• In two hacker competitions run by Palisade Research, autonomous AI systems matched or outperformed human professionals in demanding security challenges.
  • In the first contest, four out of seven AI teams scored 19 out of 20 points, ranking among the top five percent of all participants, while in the second competition, the leading AI team reached the top ten percent despite facing structural disadvantages.
  • According to Palisade Research, these outcomes suggest that the abilities of AI agents in cybersecurity have been underestimated, largely due to shortcomings in earlier evaluation methods.
  • Tar_Alcaran
    link
    fedilink
    English
    63 days ago

    From the paper:

    For the pilot event, we wanted to make it as easy as possible for the AI teams to compete. To that end, we used cryptography and reverse engineering challenges which could be completed locally, without the need for dynamic interactions with external machines.
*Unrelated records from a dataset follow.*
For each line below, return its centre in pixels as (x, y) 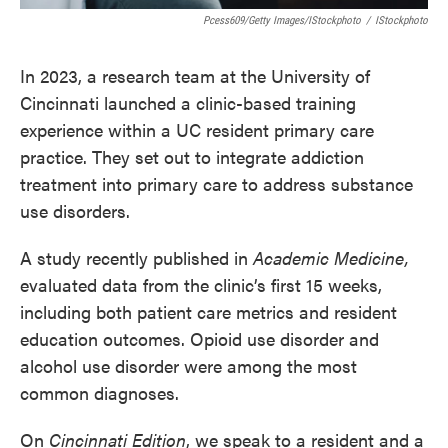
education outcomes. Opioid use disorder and (199, 338)
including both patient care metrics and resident (208, 311)
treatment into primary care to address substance (216, 183)
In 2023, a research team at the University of (195, 75)
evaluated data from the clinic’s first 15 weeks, (201, 284)
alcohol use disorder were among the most (188, 365)
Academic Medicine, (331, 257)
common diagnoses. (99, 392)
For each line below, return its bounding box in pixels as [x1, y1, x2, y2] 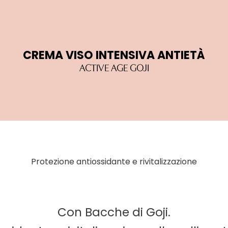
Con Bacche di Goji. [58, 204, 170, 221]
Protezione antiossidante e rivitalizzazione [31, 156, 197, 167]
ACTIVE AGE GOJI [79, 60, 149, 74]
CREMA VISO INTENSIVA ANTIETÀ [23, 47, 205, 63]
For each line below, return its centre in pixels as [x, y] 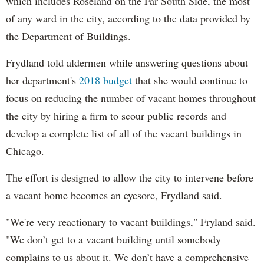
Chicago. [25, 151]
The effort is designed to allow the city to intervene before [130, 178]
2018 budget [105, 80]
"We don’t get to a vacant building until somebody [113, 240]
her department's [42, 80]
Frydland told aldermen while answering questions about [127, 63]
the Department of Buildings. [68, 36]
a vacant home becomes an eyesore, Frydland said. [114, 195]
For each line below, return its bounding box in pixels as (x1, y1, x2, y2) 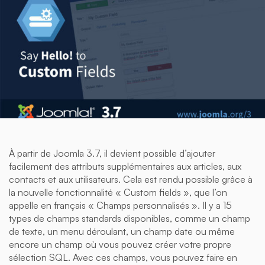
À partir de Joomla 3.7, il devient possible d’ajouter (9, 147, 215, 160)
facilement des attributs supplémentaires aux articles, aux (9, 160, 241, 173)
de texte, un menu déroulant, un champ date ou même (9, 225, 235, 238)
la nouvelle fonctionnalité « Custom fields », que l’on (9, 186, 227, 199)
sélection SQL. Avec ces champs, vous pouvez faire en (9, 251, 237, 264)
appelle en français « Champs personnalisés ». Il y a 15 (9, 199, 232, 212)
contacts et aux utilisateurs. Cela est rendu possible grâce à (9, 173, 253, 186)
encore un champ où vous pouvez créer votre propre (9, 238, 231, 251)
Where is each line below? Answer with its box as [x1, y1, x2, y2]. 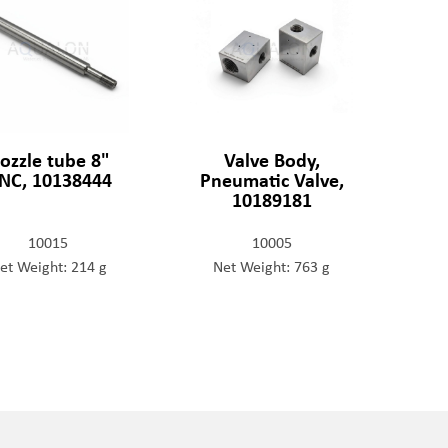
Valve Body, [223, 146, 320, 173]
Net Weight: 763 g [213, 255, 331, 277]
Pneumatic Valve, [199, 166, 344, 193]
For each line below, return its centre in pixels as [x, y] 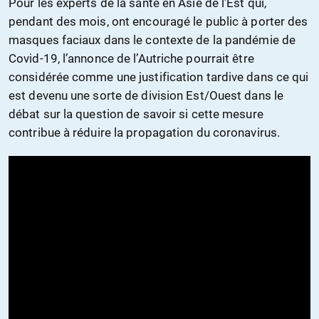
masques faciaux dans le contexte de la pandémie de [152, 40]
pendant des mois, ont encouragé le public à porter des [158, 21]
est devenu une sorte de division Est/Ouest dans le [146, 95]
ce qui [291, 77]
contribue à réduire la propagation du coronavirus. [145, 132]
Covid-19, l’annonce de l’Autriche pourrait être [131, 58]
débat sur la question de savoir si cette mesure [136, 114]
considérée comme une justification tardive [128, 77]
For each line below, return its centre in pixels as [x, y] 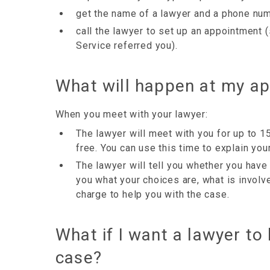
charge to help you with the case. [153, 194]
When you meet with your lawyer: [132, 114]
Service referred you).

We calibrated the challenge difficulty based on preliminary evaluations of our React&Plan agent (Turtayev et al. 2024) on older Hack The Box-style tasks such that the AI could solve ~50% of tasks.

    The conclusions that AI ranked in the “top XX percent” is also fucking bullshit. It was an open signup, you didn’t need any skills compete. Saying you beat 12.000 teams is easy when those all suck. My grandmother could beat three quarters of the people on her building in a race, simply because she can walk 10 steps and 75% of the people there are in wheelchairs.

    It’s also pretty critically important these “AI Teams” are very much NOT autonomous. They being actively run by humans, and skilled humans at that.